>>>

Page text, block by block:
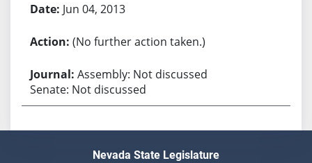
Jun 04, 2013
(No further action taken.)
Assembly: Not discussed
Senate: Not discussed
Nevada State Legislature
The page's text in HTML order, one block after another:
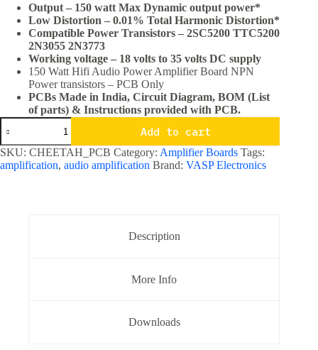
was:
₹200.00.
is:
₹139.00.
Output – 150 watt Max Dynamic output power*
Low Distortion – 0.01% Total Harmonic Distortion*
Compatible Power Transistors – 2SC5200 TTC5200
2N3055 2N3773
Working voltage – 18 volts to 35 volts DC supply
150 Watt Hifi Audio Power Amplifier Board NPN
Power transistors – PCB Only
PCBs Made in India, Circuit Diagram, BOM (List
of parts) & Instructions provided with PCB.
150
Watt
Hifi
Audio
Power
Add to cart
SKU: CHEETAH_PCB Category: Amplifier Boards Tags:
amplification, audio amplification Brand: VASP Electronics
Description
More Info
Downloads
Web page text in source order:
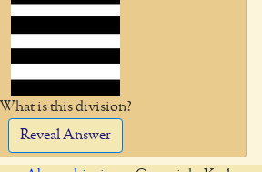
What is this division?
Reveal Answer
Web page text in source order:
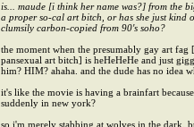
is... maude [i think her name was?] from the
a proper so-cal art bitch, or has she just kind
clumsily carbon-copied from 90's soho?
the moment when the presumably gay art fag
pansexual art bitch] is heHeHeHe and just
him? HIM? ahaha. and the dude has no idea
it's like the movie is having a brainfart
suddenly in new york?
so i'm merely stabbing at wolves in the dark.
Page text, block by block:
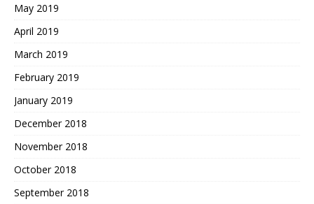
May 2019
April 2019
March 2019
February 2019
January 2019
December 2018
November 2018
October 2018
September 2018
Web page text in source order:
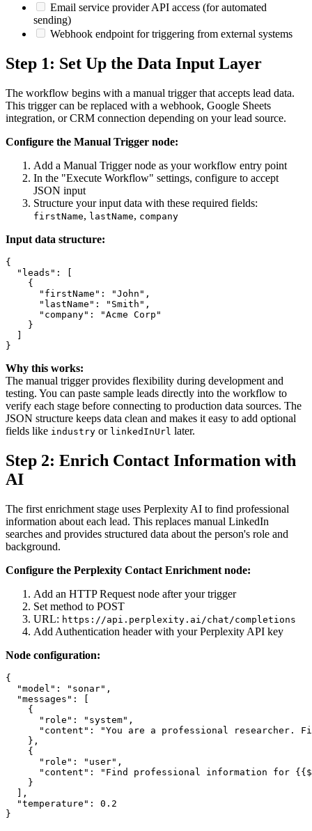
Email service provider API access (for automated
sending)
Webhook endpoint for triggering from external systems
Step 1: Set Up the Data Input Layer
The workflow begins with a manual trigger that accepts lead data.
This trigger can be replaced with a webhook, Google Sheets
integration, or CRM connection depending on your lead source.
Configure the Manual Trigger node:
Add a Manual Trigger node as your workflow entry point
In the "Execute Workflow" settings, configure to accept
JSON input
Structure your input data with these required fields:
firstName, lastName, company
Input data structure:
{
  "leads": [
    {
      "firstName": "John",
      "lastName": "Smith",
      "company": "Acme Corp"
    }
Why this works:
The manual trigger provides flexibility during development and
testing. You can paste sample leads directly into the workflow to
verify each stage before connecting to production data sources. The
JSON structure keeps data clean and makes it easy to add optional
fields like industry or linkedInUrl later.
Step 2: Enrich Contact Information with
AI
The first enrichment stage uses Perplexity AI to find professional
information about each lead. This replaces manual LinkedIn
searches and provides structured data about the person's role and
background.
Configure the Perplexity Contact Enrichment node:
Add an HTTP Request node after your trigger
Set method to POST
URL: https://api.perplexity.ai/chat/completions
Add Authentication header with your Perplexity API key
Node configuration:
{
  "model": "sonar",
  "messages": [
    {
      "role": "system",
"content": "You are a professional researcher.
    },
    {
      "role": "user",
"content": "Find professional information for
    }
  ],
  "temperature": 0.2
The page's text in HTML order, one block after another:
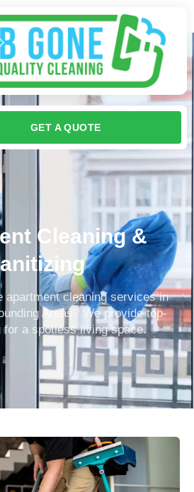
GET A QUOTE
Cleaning &
apartment cleaning services in
Areas? We provide top-
for a spotless living space.
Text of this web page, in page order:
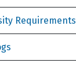
Requirements
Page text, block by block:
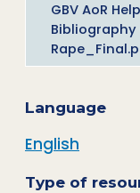
GBV AoR
Language
English
Type of

<<<

Brief:
Going by the entries above, repeat exactly the lines that start at the line with "a proper so-cal" and go on through the line with "Step 1: Set Up the Data Input Layer". Pictures are not part of the copy.

Response to this exercise:
a proper so-cal art bitch, or has she just kind
clumsily carbon-copied from 90's soho?
the moment when the presumably gay art fag
pansexual art bitch] is heHeHeHe and just
him? HIM? ahaha. and the dude has no idea
it's like the movie is having a brainfart
suddenly in new york?
so i'm merely stabbing at wolves in the dark.
Page text, block by block:
May 2019
April 2019
March 2019
February 2019
January 2019
December 2018
November 2018
October 2018
September 2018
Web page text in source order:
Email service provider API access (for automated
sending)
Webhook endpoint for triggering from external systems
Step 1: Set Up the Data Input Layer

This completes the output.